Menurut Departemen Luar Negeri AS, kesepakatan tersebut mencakup penjualan 3.350 rudal Extended Range Attack Munitions (ERAM), 3.350 perangkat pemandu GPS, beserta komponen, suku cadang, dan pertahanan peperangan elektronik untuk senjata-senjata tersebut, yang memiliki jangkauan “beberapa ratus” mil.

Penjualan ini didanai melalui program Jump Start oleh sekutu NATO, Denmark, Norwegia, dan Belanda, dengan pendanaan tambahan melalui program Pendanaan Militer Asing AS.

“Penjualan yang diusulkan ini akan mendukung kebijakan luar negeri dan tujuan keamanan nasional Amerika Serikat dengan meningkatkan keamanan negara mitra yang merupakan kekuatan bagi stabilitas politik dan kemajuan ekonomi di Eropa,” kata departemen tersebut dalam sebuah pernyataan.

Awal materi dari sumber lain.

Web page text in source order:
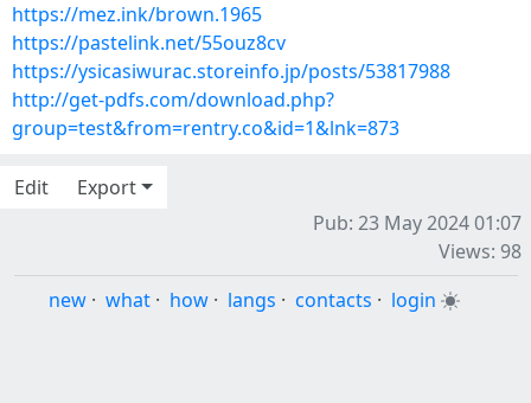
https://mez.ink/brown.1965
https://pastelink.net/55ouz8cv
https://ysicasiwurac.storeinfo.jp/posts/53817988
http://get-pdfs.com/download.php?
group=test&from=rentry.co&id=1&lnk=873
Edit
Export
Pub: 23 May 2024 01:07
Views: 98
new · what · how · langs · contacts · login
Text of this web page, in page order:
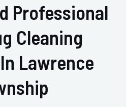
Professional
Cleaning
Lawrence
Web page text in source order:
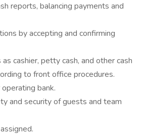
reports, balancing payments and
by accepting and confirming
cashier, petty cash, and other cash
to front office procedures.
bank.
and security of guests and team
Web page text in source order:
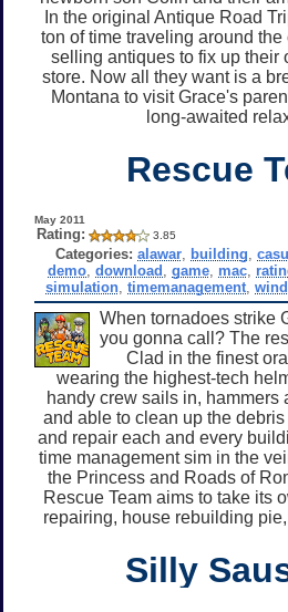
In the original Antique Road
ton of time traveling around the
selling antiques to fix up their
store. Now all they want is a
Montana to visit Grace's
long-awaited
Rescue
May 2011
Rating: 3.85
Categories: alawar building ,
demo ,download ,game mac
simulation ,timemanagement ,
When tornadoes strike
you gonna call? The
Clad in the finest
wearing the highest-tech
handy crew sails in, hammers
and able to clean up the
and repair each and every
time management sim in the
the Princess and Roads of
Rescue Team aims to take its
repairing, house rebuilding
Silly
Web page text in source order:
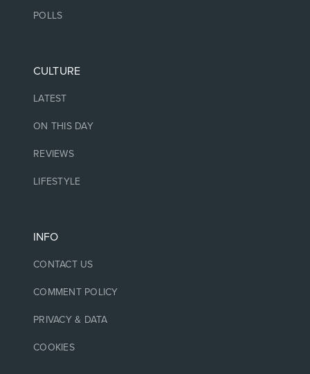
POLLS
CULTURE
LATEST
ON THIS DAY
REVIEWS
LIFESTYLE
INFO
CONTACT US
COMMENT POLICY
PRIVACY & DATA
COOKIES
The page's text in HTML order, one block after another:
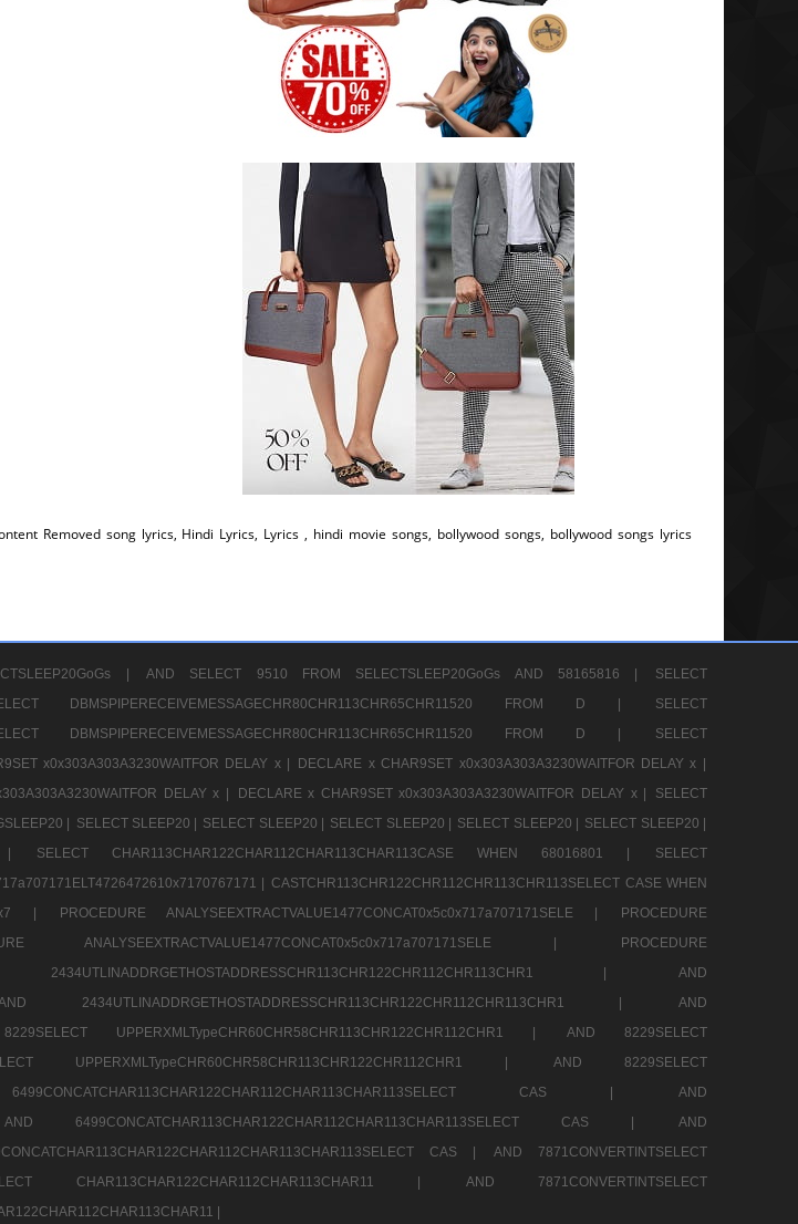
Removed song lyrics, Hindi Lyrics, Lyrics , hindi movie songs, bollywood songs, bollywood songs lyrics
| AND SELECT 9510 FROM SELECTSLEEP20GoGs AND 58165816 |
SELECT
DBMSPIPERECEIVEMESSAGECHR80CHR113CHR65CHR11520 FROM D |
SELECT
DBMSPIPERECEIVEMESSAGECHR80CHR113CHR65CHR11520 FROM D |
SELECT
x0x303A303A3230WAITFOR DELAY x |
DECLARE x CHAR9SET x0x303A303A3230WAITFOR DELAY x |
DELAY x | DECLARE x CHAR9SET x0x303A303A3230WAITFOR DELAY x |
SELECT
| SELECT SLEEP20 | SELECT SLEEP20 | SELECT SLEEP20 | SELECT SLEEP20 | SELECT SLEEP20 |
|
SELECT CHAR113CHAR122CHAR112CHAR113CHAR113CASE WHEN 68016801 |
SELECT
| CASTCHR113CHR122CHR112CHR113CHR113SELECT CASE WHEN
| PROCEDURE ANALYSEEXTRACTVALUE1477CONCAT0x5c0x717a707171SELE |
PROCEDURE
ANALYSEEXTRACTVALUE1477CONCAT0x5c0x717a707171SELE |
PROCEDURE
|
AND
2434UTLINADDRGETHOSTADDRESSCHR113CHR122CHR112CHR113CHR1 |
AND
UPPERXMLTypeCHR60CHR58CHR113CHR122CHR112CHR1 |
AND 8229SELECT
UPPERXMLTypeCHR60CHR58CHR113CHR122CHR112CHR1 |
AND 8229SELECT
CAS |
AND
AND 6499CONCATCHAR113CHAR122CHAR112CHAR113CHAR113SELECT CAS |
AND
CAS |
AND 7871CONVERTINTSELECT
CHAR113CHAR122CHAR112CHAR113CHAR11 |
AND 7871CONVERTINTSELECT
|
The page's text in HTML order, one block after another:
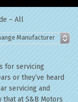
– All
for servicing
or they’ve heard
servicing and
at S&B Motors
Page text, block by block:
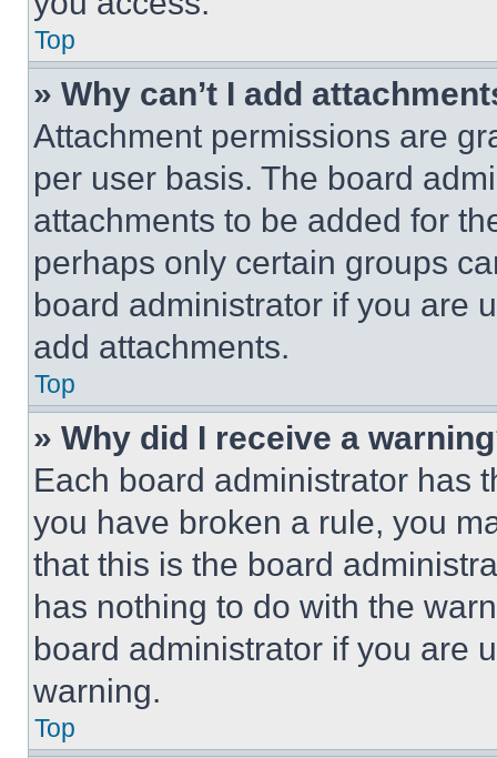
Top
» Why can’t I add
Attachment permissions are
per user basis. The board
attachments to be added for
perhaps only certain groups
board administrator if you are
add attachments.
Top
» Why did I receive a
Each board administrator has
you have broken a rule, you
that this is the board
has nothing to do with the
board administrator if you are
warning.
Top
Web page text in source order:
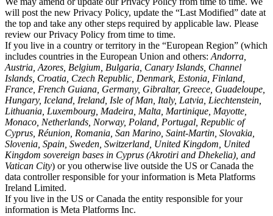
will post the new Privacy Policy, update the “Last Modified” date at
the top and take any other steps required by applicable law. Please
review our Privacy Policy from time to time.
If you live in a country or territory in the “European Region” (which
includes countries in the European Union and others: Andorra,
Austria, Azores, Belgium, Bulgaria, Canary Islands, Channel
Islands, Croatia, Czech Republic, Denmark, Estonia, Finland,
France, French Guiana, Germany, Gibraltar, Greece, Guadeloupe,
Hungary, Iceland, Ireland, Isle of Man, Italy, Latvia, Liechtenstein,
Lithuania, Luxembourg, Madeira, Malta, Martinique, Mayotte,
Monaco, Netherlands, Norway, Poland, Portugal, Republic of
Cyprus, Réunion, Romania, San Marino, Saint-Martin, Slovakia,
Slovenia, Spain, Sweden, Switzerland, United Kingdom, United
Kingdom sovereign bases in Cyprus (Akrotiri and Dhekelia), and
Vatican City) or you otherwise live outside the US or Canada the
data controller responsible for your information is Meta Platforms
Ireland Limited.
If you live in the US or Canada the entity responsible for your
information is Meta Platforms Inc.
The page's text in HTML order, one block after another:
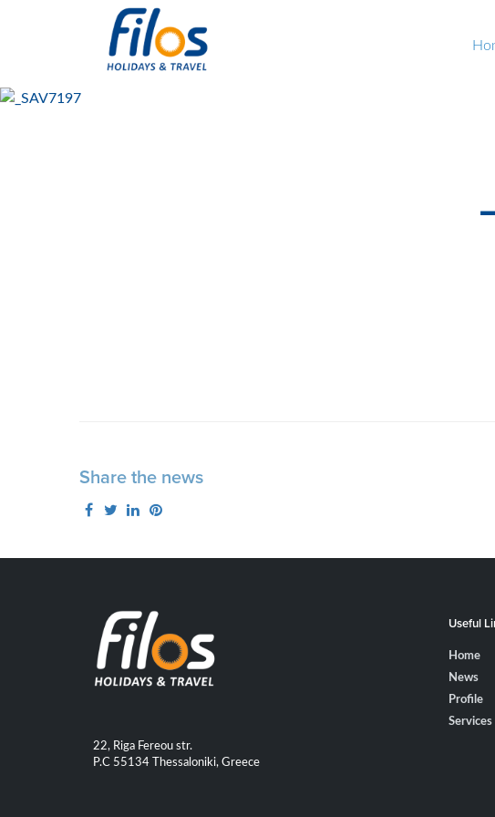
Share the news
22, Riga Fereou str.
P.C 55134 Thessaloniki, Greece
Useful
Home
News
Profile
Services
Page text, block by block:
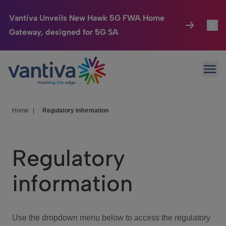
Vantiva Unveils New Hawk 5G FWA Home
Gateway, designed for 5G SA
Passer au contenu principal
Connected Home
HomeSight
We Care
Investor Center
Home Regulatory information
Regulatory
information
Use the dropdown menu below to access the regulatory
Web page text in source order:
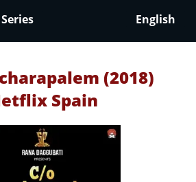
Series English
(2018)
Spain
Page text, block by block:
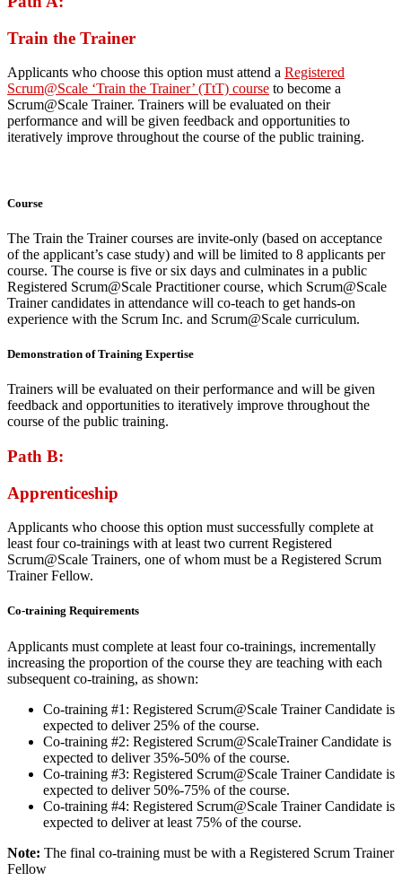
Train the Trainer
Applicants who choose this option must attend a Registered
Scrum@Scale ‘Train the Trainer’ (TtT) course to become a
Scrum@Scale Trainer. Trainers will be evaluated on their
performance and will be given feedback and opportunities to
iteratively improve throughout the course of the public training.
Course
The Train the Trainer courses are invite-only (based on acceptance
of the applicant’s case study) and will be limited to 8 applicants per
course. The course is five or six days and culminates in a public
Registered Scrum@Scale Practitioner course, which Scrum@Scale
Trainer candidates in attendance will co-teach to get hands-on
experience with the Scrum Inc. and Scrum@Scale curriculum.
Demonstration of Training Expertise
Trainers will be evaluated on their performance and will be given
feedback and opportunities to iteratively improve throughout the
course of the public training.
Path B:
Apprenticeship
Applicants who choose this option must successfully complete at
least four co-trainings with at least two current Registered
Scrum@Scale Trainers, one of whom must be a Registered Scrum
Trainer Fellow.
Co-training Requirements
Applicants must complete at least four co-trainings, incrementally
increasing the proportion of the course they are teaching with each
subsequent co-training, as shown:
Co-training #1: Registered Scrum@Scale Trainer Candidate is
expected to deliver 25% of the course.
Co-training #2: Registered Scrum@ScaleTrainer Candidate is
expected to deliver 35%-50% of the course.
Co-training #3: Registered Scrum@Scale Trainer Candidate is
expected to deliver 50%-75% of the course.
Co-training #4: Registered Scrum@Scale Trainer Candidate is
expected to deliver at least 75% of the course.
Note: The final co-training must be with a Registered Scrum Trainer
Fellow
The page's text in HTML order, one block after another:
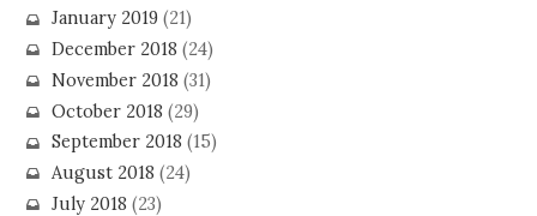
January 2019(21)
December 2018 (24)
November 2018 (31)
October 2018 (29)
September 2018 (15)
August 2018 (24)
July 2018 (23)
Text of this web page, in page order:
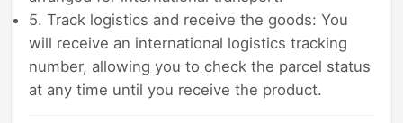
5. Track logistics and receive the goods: You
will receive an international logistics tracking
number, allowing you to check the parcel status
at any time until you receive the product.
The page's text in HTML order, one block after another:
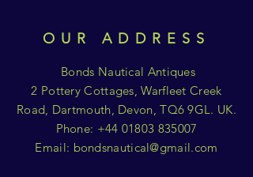
OUR ADDRESS
Bonds Nautical Antiques
2 Pottery Cottages, Warfleet Creek
Road, Dartmouth, Devon, TQ6 9GL. UK.
Phone: +44 01803 835007
Email: bondsnautical@gmail.com
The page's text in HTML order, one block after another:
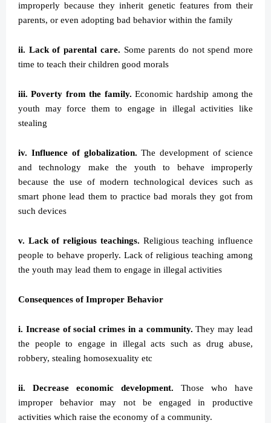
improperly because they inherit genetic features from their
parents, or even adopting bad behavior within the family
ii. Lack of parental care. Some parents do not spend more
time to teach their children good morals
iii. Poverty from the family. Economic hardship among the
youth may force them to engage in illegal activities like
stealing
iv. Influence of globalization.The development of science
and technology make the youth to behave improperly
because the use of modern technological devices such as
smart phone lead them to practice bad morals they got from
such devices
v. Lack of religious teachings. Religious teaching influence
people to behave properly. Lack of religious teaching among
the youth may lead them to engage in illegal activities
Consequences of Improper Behavior
i. Increase of social crimes in a community.They may lead
the people to engage in illegal acts such as drug abuse,
robbery, stealing homosexuality etc
ii. Decrease economic development. Those who have
improper behavior may not be engaged in productive
activities which raise the economy of a community.
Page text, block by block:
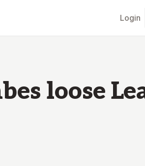
Login
loose
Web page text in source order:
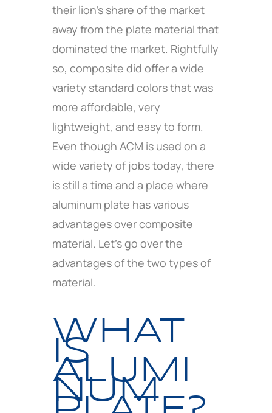
their lion’s share of the market
away from the plate material that
dominated the market. Rightfully
so, composite did offer a wide
variety standard colors that was
more affordable, very
lightweight, and easy to form.
Even though ACM is used on a
wide variety of jobs today, there
is still a time and a place where
aluminum plate has various
advantages over composite
material. Let’s go over the
advantages of the two types of
material.
WHAT
IS
ALUMI
NUM
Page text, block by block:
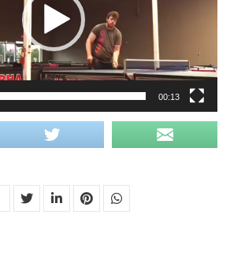
00:13
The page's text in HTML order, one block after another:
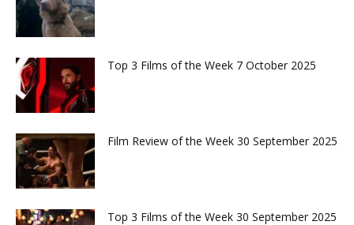
Top 3 Films of the Week 7 October 2025
Film Review of the Week 30 September 2025
Top 3 Films of the Week 30 September 2025
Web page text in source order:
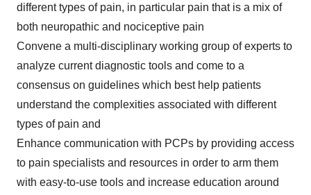
different types of pain, in particular pain that is a mix of
both neuropathic and nociceptive pain
Convene a multi-disciplinary working group of experts to
analyze current diagnostic tools and come to a
consensus on guidelines which best help patients
understand the complexities associated with different
types of pain and
Enhance communication with PCPs by providing access
to pain specialists and resources in order to arm them
with easy-to-use tools and increase education around
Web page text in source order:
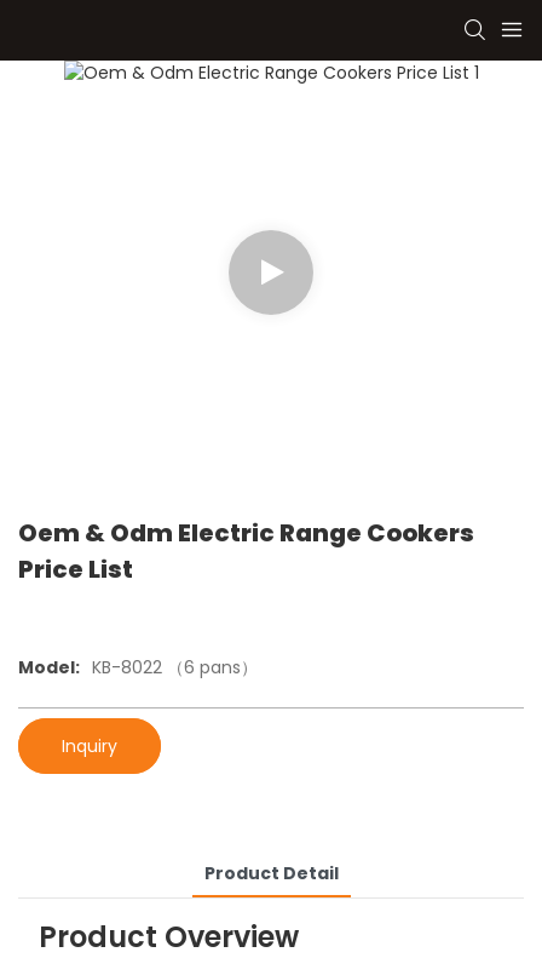
Oem & Odm Electric Range Cookers
Price List
Model: KB-8022 （6 pans）
Inquiry
Product Detail
Product Overview
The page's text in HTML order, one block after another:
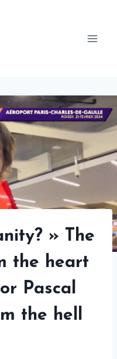
» The
the heart
Pascal
the hell
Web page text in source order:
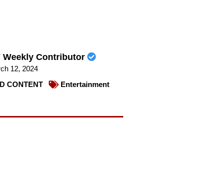
Weekly Contributor
12, 2024
CONTENT
Entertainment
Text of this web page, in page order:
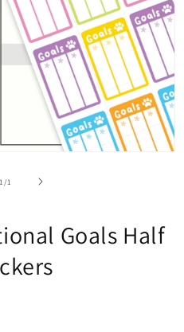
1/of1
Goals Half
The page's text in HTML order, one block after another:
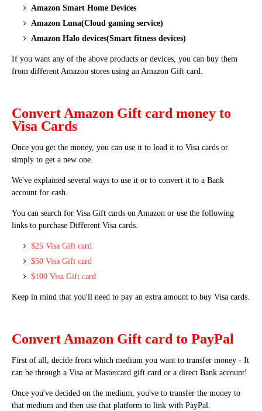
Amazon Smart Home Devices
Amazon Luna(Cloud gaming service)
Amazon Halo devices(Smart fitness devices)
If you want any of the above products or devices, you can buy them
from different Amazon stores using an Amazon Gift card.
Convert Amazon Gift card money to
Visa Cards
Once you get the money, you can use it to load it to Visa cards or
simply to get a new one.
We've explained several ways to use it or to convert it to a Bank
account for cash.
You can search for Visa Gift cards on Amazon or use the following
links to purchase Different Visa cards.
$25 Visa Gift card
$50 Visa Gift card
$100 Visa Gift card
Keep in mind that you'll need to pay an extra amount to buy Visa cards.
Convert Amazon Gift card to PayPal
First of all, decide from which medium you want to transfer money - It
can be through a Visa or Mastercard gift card or a direct Bank account!
Once you've decided on the medium, you've to transfer the money to
that medium and then use that platform to link with PayPal.

Kesepakatan Senjata AS-Ukraina

Pengumuman penjualan ini muncul setelah Presiden Ukraina, Volodymyr Zelenskyy, awal bulan ini, mengatakan Kyiv akan membeli senjata AS senilai 100 miliar dolar yang dibiayai oleh Eropa sebagai bagian dari kesepakatan untuk mendapatkan jaminan dari Amerika Serikat atas keamanannya setelah mekanisme penyelesaian damai dengan Rusia yang akan “benar-benar memperkuat pertahanan kita.”

Potensi penjualan ini menambah dua usulan penjualan senjata AS lainnya ke Ukraina. Satu senilai 322 juta dolar untuk meningkatkan kemampuan pertahanan udaranya dan menyediakan kendaraan tempur lapis baja, dan satu lagi senilai 330 juta dolar untuk sistem pertahanan udara, serta pemeliharaan, perbaikan, dan perombakan kendaraan artileri gerak sendiri.

Serangan Rusia Berlanjut

Sementara itu, Rusia terus meningkatkan serangan terhadap Ukraina, sementara upaya perdamaian yang dipimpin AS kesulitan mendapatkan dukungan. Bahkan setelah pertemuan Trump dan Putin di Alaska awal bulan ini untuk mencari penyelesaian konflik yang telah berlangsung selama tiga tahun, pasukan Rusia telah menerobos masuk ke wilayah kedelapan Ukraina, kata seorang pejabat militer Ukraina, Rabu.

Rudal dan drone Rusia menghancurkan blok-blok apartemen di ibu kota Ukraina, Kyiv, pada hari Kamis, menewaskan sedikitnya 23 orang, termasuk empat anak-anak.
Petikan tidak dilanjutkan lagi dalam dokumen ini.